9.6.3 故人に救いをもたらす

ペトロの手紙一3章18-20節によれば、ノアの洪水で死んだ者たちは、イエス・キリストから特別な愛と配慮を受けている。つまりイエス・キリストは犠牲の死を遂げられた後に死者の領域で彼らに福音を宣べ伝えられたのである。故人も「霊において生きる」ために福音の宣教を必要としていることについて、ペトロの手紙一4章6節で次のように論じている。「死んだ者にも福音が告げ知らされたのは、彼らが、人間の見方からすれば、肉において裁かれて死んだようでも、神との関係で、霊において生きるようになるためなのです。」

 

イエス・キリストは死者にとっても存命中の者にとっても、主であられる。キリストの福音はすべての者に対して有効である。すべての人が救われることを、神は願っておられるのである(一テモ2:4-6;ヨハ3:16)。これは、神の救おうとする御旨が普遍的であることを意味する。御言葉の宣教を通して、罪の赦しを通して、サクラメントを通して、救いは提供される。これらはすべて故人にも提供されている。存命中の者たちと同様に、故人にとっても救いを得るためにはイエス・キリストを信じることが不可欠である。贖いは専 (もっぱら) イエス・キリストを通して行われるのである。

 

使徒はイエスから与えられた職務 ― 福音を宣べ伝え、罪を赦し、サクラメントを執 (と) り行うこと ― を生きている者たちにも死んだ者たちに対しても遂行する。使徒はキリストの代理としてキリストの御名によって行うのである。

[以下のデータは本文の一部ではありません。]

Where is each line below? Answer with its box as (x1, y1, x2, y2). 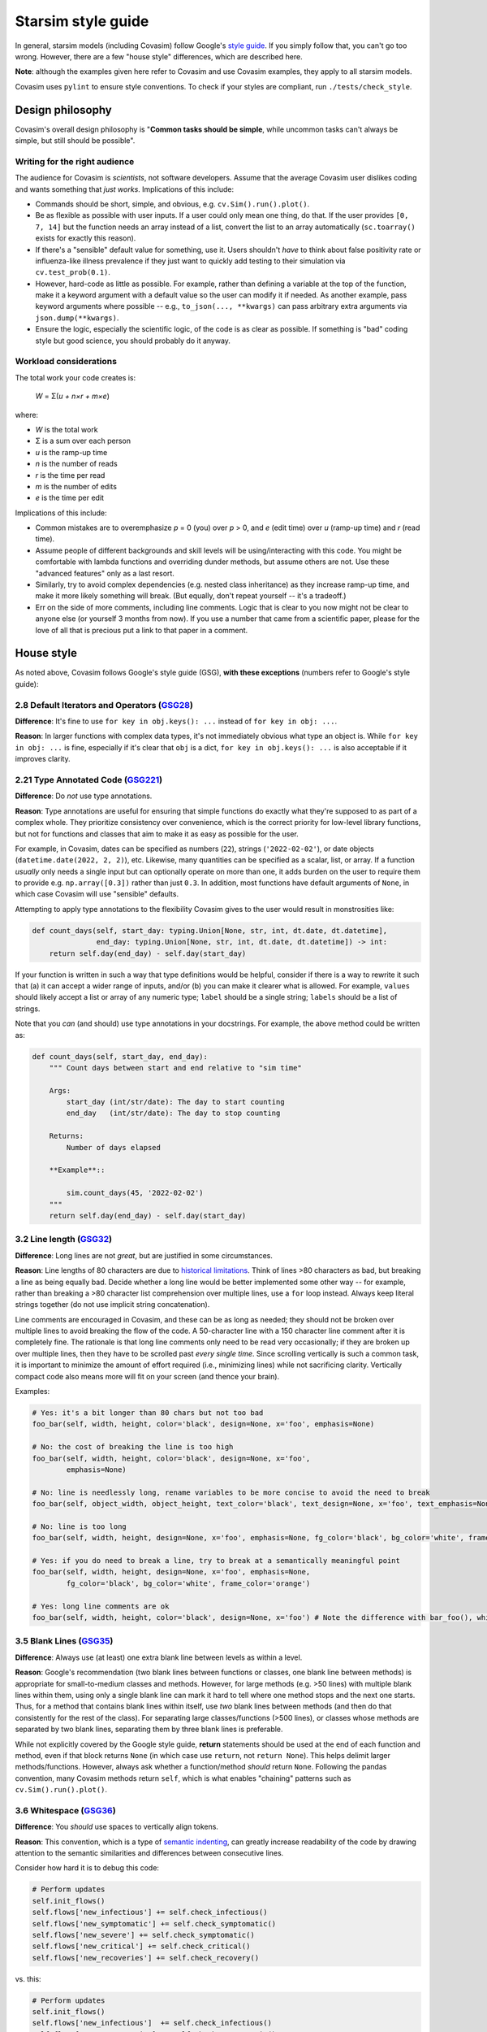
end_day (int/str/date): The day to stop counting (66, 1109, 281, 1118)
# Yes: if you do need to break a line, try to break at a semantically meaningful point (32, 1557, 401, 1565)
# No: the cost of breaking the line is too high (32, 1443, 234, 1452)
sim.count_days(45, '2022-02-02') (66, 1188, 204, 1198)
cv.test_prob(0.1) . (35, 267, 111, 277)
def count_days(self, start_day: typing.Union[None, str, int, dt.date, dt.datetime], (32, 926, 388, 935)
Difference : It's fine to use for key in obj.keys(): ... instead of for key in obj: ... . (15, 716, 338, 727)
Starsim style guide (15, 12, 149, 30)
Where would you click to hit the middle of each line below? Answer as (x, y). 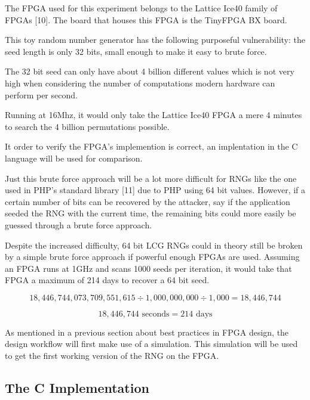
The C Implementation (77, 388)
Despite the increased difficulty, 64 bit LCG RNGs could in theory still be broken (154, 245)
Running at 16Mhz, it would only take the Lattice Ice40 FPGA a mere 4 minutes (154, 115)
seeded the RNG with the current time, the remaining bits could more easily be (151, 213)
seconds (156, 314)
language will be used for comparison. (74, 158)
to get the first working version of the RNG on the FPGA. (112, 356)
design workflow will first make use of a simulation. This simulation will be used (151, 344)
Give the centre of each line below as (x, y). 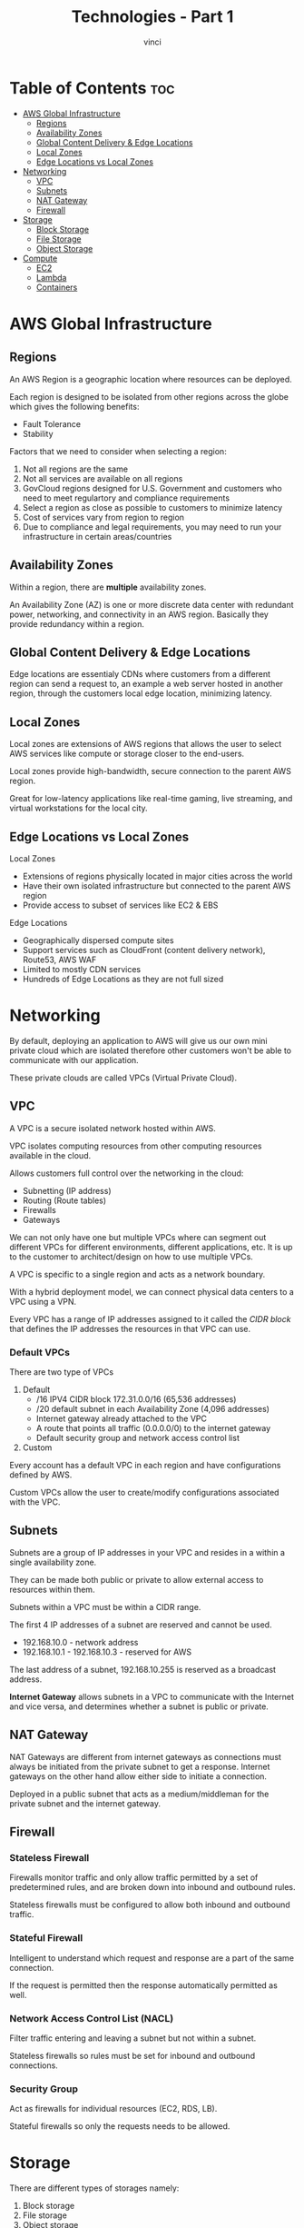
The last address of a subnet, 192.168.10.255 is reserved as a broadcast (143, 1669)
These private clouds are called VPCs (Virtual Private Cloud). (123, 1078)
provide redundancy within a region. (77, 623)
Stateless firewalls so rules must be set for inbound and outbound (132, 2055)
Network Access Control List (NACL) (92, 2018)
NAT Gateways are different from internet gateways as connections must (145, 1756)
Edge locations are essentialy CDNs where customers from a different (140, 674)
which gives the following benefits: (74, 406)
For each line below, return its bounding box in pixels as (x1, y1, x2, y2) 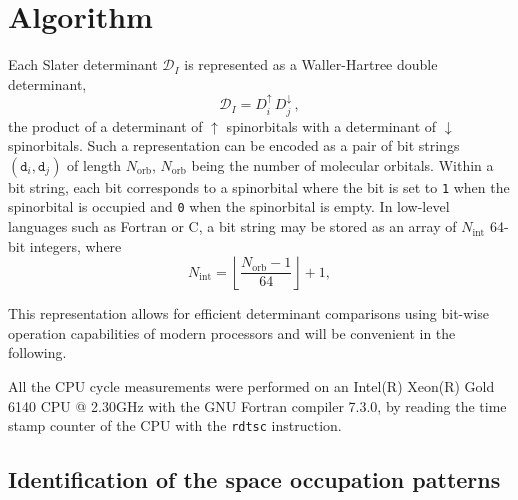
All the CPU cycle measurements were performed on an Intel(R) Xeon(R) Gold (8, 376, 495, 397)
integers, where (29, 235, 122, 256)
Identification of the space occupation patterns (8, 464, 501, 495)
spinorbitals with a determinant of (226, 115, 437, 136)
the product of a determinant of (8, 115, 203, 136)
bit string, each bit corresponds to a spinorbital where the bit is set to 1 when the (8, 176, 510, 197)
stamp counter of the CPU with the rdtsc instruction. (8, 415, 342, 436)
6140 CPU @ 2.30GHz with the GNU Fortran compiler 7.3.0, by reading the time (8, 395, 507, 416)
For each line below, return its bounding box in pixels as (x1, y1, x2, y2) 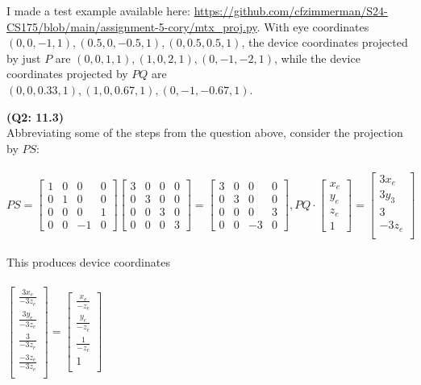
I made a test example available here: (6, 2, 190, 19)
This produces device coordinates (6, 254, 170, 271)
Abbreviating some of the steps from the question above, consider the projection (6, 124, 403, 141)
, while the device (273, 49, 361, 66)
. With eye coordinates (256, 18, 369, 35)
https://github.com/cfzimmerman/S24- (194, 2, 388, 19)
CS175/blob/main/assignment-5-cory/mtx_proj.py (6, 18, 257, 35)
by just (6, 49, 41, 66)
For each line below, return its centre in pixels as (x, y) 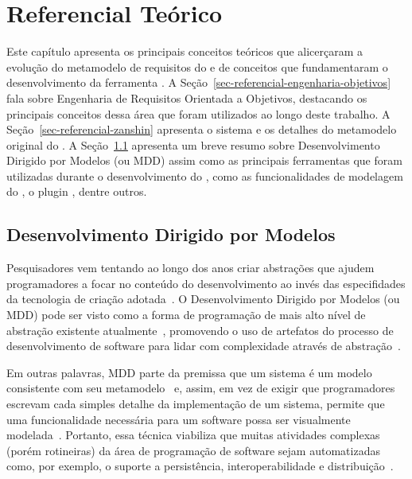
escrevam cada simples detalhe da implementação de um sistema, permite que (196, 404)
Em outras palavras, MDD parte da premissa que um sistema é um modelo (189, 372)
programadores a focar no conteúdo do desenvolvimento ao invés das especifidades (206, 283)
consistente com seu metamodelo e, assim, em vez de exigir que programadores (201, 388)
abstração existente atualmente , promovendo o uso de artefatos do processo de (200, 330)
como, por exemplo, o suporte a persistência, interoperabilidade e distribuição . (200, 466)
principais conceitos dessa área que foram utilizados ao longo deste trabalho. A (198, 113)
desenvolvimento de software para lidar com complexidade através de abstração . (204, 346)
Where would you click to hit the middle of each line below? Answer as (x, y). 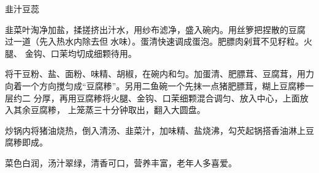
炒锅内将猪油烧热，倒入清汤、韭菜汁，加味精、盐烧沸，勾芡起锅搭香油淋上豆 (159, 130)
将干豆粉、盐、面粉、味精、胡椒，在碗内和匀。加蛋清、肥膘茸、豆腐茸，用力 (159, 74)
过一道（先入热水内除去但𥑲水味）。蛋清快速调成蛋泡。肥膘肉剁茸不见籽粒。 (154, 41)
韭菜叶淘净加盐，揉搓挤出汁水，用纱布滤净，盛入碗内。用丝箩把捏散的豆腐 (155, 29)
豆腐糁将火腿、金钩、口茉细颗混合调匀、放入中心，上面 (188, 98)
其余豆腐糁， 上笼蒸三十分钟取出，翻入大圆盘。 (109, 110)
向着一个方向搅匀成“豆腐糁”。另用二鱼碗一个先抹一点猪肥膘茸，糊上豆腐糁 (155, 85)
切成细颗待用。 (106, 53)
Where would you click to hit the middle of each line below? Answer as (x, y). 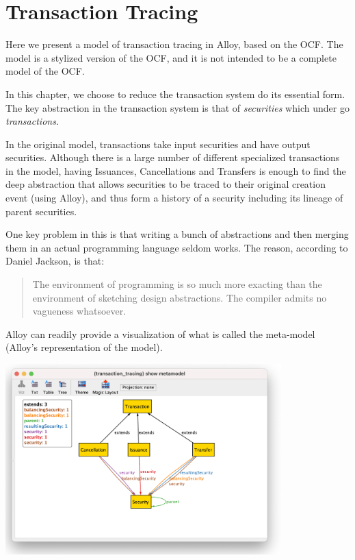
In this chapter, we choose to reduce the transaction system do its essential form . (175, 94)
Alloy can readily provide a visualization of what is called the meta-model (160, 333)
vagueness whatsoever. (79, 311)
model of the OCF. (45, 71)
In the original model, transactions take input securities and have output (158, 144)
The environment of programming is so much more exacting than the (177, 284)
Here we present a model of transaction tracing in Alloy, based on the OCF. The (174, 44)
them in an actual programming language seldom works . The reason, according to (177, 247)
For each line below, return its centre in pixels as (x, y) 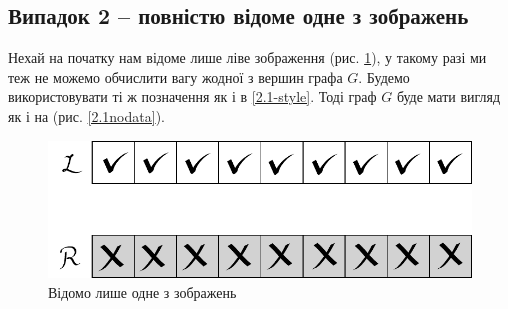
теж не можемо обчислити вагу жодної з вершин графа (175, 76)
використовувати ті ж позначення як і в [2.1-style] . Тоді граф (192, 96)
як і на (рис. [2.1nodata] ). (86, 115)
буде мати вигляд (448, 96)
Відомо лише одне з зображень (142, 291)
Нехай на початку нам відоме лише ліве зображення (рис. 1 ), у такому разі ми (247, 57)
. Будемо (384, 76)
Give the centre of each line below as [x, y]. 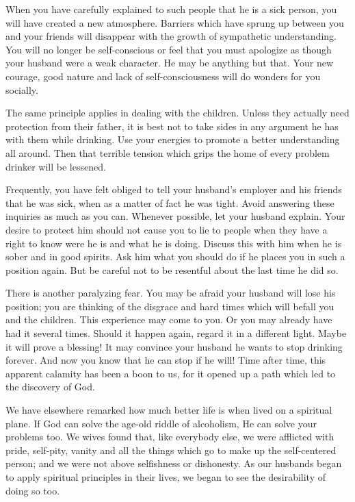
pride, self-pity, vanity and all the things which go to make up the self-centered [171, 450]
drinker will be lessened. [56, 166]
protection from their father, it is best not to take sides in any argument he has [172, 126]
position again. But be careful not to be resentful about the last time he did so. [172, 269]
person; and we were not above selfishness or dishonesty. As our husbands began [174, 463]
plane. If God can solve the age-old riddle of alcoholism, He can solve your [161, 423]
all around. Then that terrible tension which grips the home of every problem [168, 152]
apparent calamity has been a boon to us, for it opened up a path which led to [171, 373]
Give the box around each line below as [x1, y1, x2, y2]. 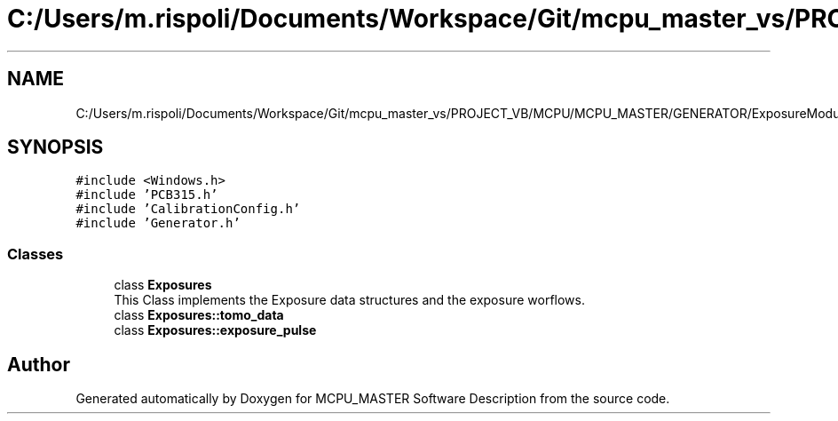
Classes [7, 244, 64, 263]
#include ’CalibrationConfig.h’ [75, 202, 301, 217]
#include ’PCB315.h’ [75, 187, 218, 203]
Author [7, 353, 70, 376]
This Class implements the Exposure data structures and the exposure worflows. [114, 292, 585, 308]
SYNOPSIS [7, 136, 104, 159]
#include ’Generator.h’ [75, 216, 241, 231]
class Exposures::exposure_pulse [114, 322, 317, 338]
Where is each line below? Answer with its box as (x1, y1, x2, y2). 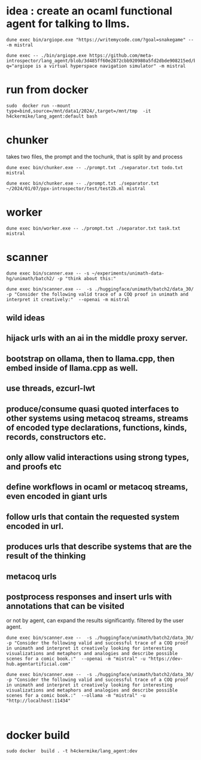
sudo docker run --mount (6, 103, 71, 109)
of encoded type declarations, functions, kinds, (6, 422, 187, 432)
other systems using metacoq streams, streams (6, 413, 188, 423)
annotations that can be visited (6, 601, 124, 611)
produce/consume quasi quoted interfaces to (6, 404, 179, 414)
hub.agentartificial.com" (6, 661, 71, 667)
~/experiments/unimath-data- (92, 270, 165, 277)
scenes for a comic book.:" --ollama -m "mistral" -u (6, 693, 146, 699)
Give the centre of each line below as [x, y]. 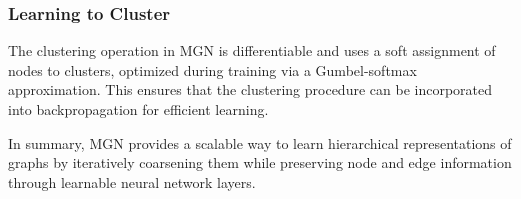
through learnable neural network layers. [132, 181]
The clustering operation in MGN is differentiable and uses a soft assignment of [252, 50]
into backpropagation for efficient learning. [138, 109]
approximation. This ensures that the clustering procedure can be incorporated [250, 89]
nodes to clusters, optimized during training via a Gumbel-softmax [212, 69]
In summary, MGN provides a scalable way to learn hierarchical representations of [260, 142]
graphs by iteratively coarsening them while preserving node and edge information [260, 162]
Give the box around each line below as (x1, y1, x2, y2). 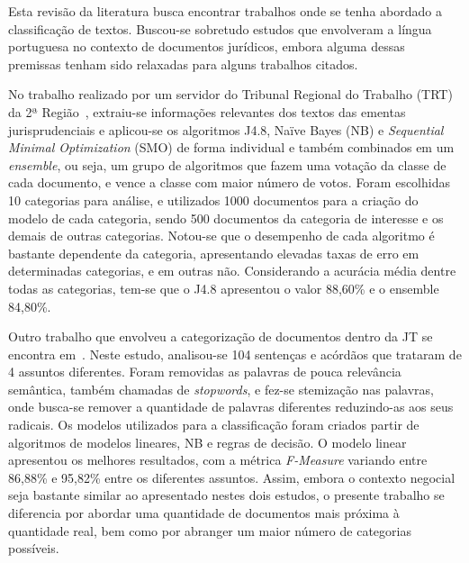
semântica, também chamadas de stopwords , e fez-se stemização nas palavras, (8, 379, 435, 398)
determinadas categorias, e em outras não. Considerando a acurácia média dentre (8, 261, 456, 280)
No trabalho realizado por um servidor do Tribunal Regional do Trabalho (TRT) (8, 85, 453, 104)
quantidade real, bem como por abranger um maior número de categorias (8, 521, 411, 540)
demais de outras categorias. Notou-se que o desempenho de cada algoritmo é (8, 226, 435, 245)
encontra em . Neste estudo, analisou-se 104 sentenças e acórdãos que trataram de (8, 344, 462, 363)
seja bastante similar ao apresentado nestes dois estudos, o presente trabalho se (8, 486, 445, 504)
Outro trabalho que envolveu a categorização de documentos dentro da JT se (8, 327, 433, 346)
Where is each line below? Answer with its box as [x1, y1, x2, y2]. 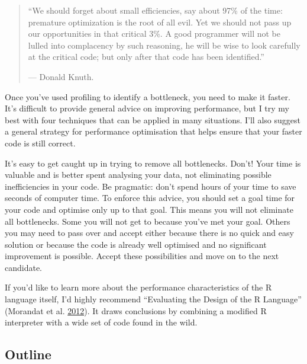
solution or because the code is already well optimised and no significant [5, 238, 267, 250]
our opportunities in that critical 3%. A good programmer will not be [28, 27, 280, 40]
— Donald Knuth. [28, 70, 94, 82]
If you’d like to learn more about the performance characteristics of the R [5, 281, 272, 293]
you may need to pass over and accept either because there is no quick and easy [5, 226, 294, 239]
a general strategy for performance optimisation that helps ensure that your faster [5, 125, 302, 138]
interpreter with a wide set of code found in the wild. [5, 316, 198, 328]
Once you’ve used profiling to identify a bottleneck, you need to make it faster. [5, 90, 290, 103]
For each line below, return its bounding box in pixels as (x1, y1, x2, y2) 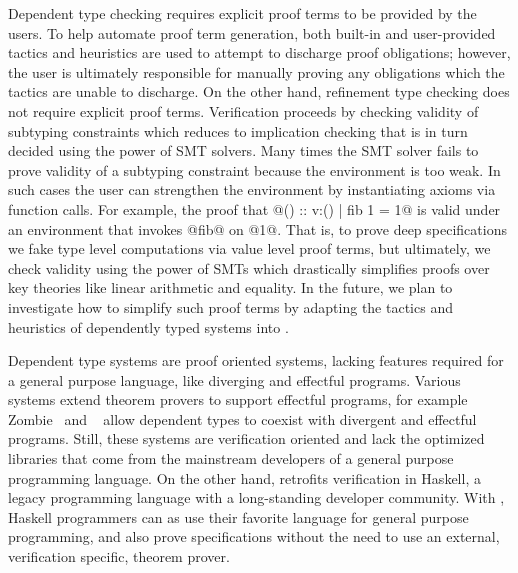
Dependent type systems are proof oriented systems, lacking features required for (8, 350, 504, 371)
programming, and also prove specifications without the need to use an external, (8, 526, 500, 547)
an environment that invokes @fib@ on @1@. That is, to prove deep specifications (8, 218, 507, 239)
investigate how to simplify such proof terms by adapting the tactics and (8, 296, 453, 317)
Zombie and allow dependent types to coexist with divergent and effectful (8, 408, 477, 429)
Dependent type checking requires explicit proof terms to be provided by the (8, 3, 477, 23)
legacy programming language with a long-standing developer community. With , (8, 487, 505, 508)
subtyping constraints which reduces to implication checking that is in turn (8, 120, 468, 141)
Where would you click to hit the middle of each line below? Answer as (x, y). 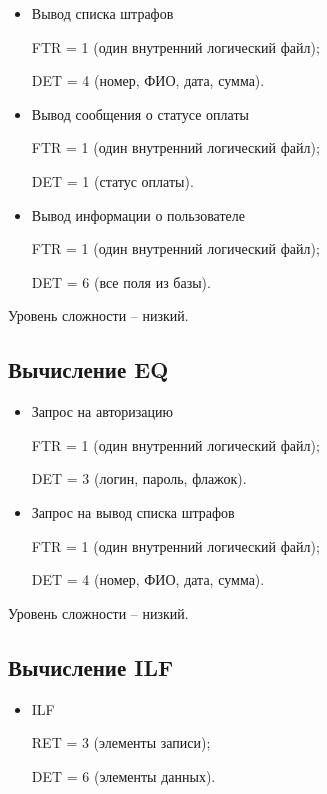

地上においてイエス・キリストが犠牲として献げられた場所が地上であったように、使徒を通して救いがもたらされるのもこの地上においてである。サクラメントには常に見える部分があるため、見える領域でしか行えない。救いをもたらすのに不可欠な要素であるサクラメントは、存命中の者たちにも死んだ者たちにも同じ効果を発揮する。

 

洗礼、御霊の証印、聖餐は、これら見える行為をこの世にいる者たちに執り行うことによって、陰府 (よみ) にいる者たちに施与 (せよ) することになる (8→及び12.1.13→参照) 。ここでいう救いは存命中の者たちのためではなく、専ら陰府にいる者たちのためにある。

 

洗礼と御霊の証印を通して水と御霊の再生を果たした陰府の魂は、キリストに結ばれて死んだ者たちと同等に立場にいることになる(一テサ4:16)。

まとめ

キリストが犠牲となられて以来、肉体が死んだ後でも救いを獲得することが可能となった。 (9.6→)

 

新使徒教会のキリスト教徒は祈りを通して故人を執り成 (な) す。つまり贖われていない状態に陰府に入った魂を救って下さるように、神にお願いをするのである。 (9.6.1→)

 

キリストに結ばれて生きている者も、キリストに結ばれて死んだ者も、共に主による贖いの業に属している。彼らは、この世においてそして陰府の領域において、贖われていない者たちのために神に執り成す。 (9.6.2→)

 

神の救おうとする御旨は普遍的である。イエスから委託されている職務である、福音の宣教、罪の赦し、サクラメントの施与は、生きている者たちに対しても死んだ者たちに対しても、今日遣わされている使徒が遂行する。(9.6.3→)

 

サクラメントは、生きている者たちにも死んだ者たちにも同じ効果をもたらす。 (9.6.3→)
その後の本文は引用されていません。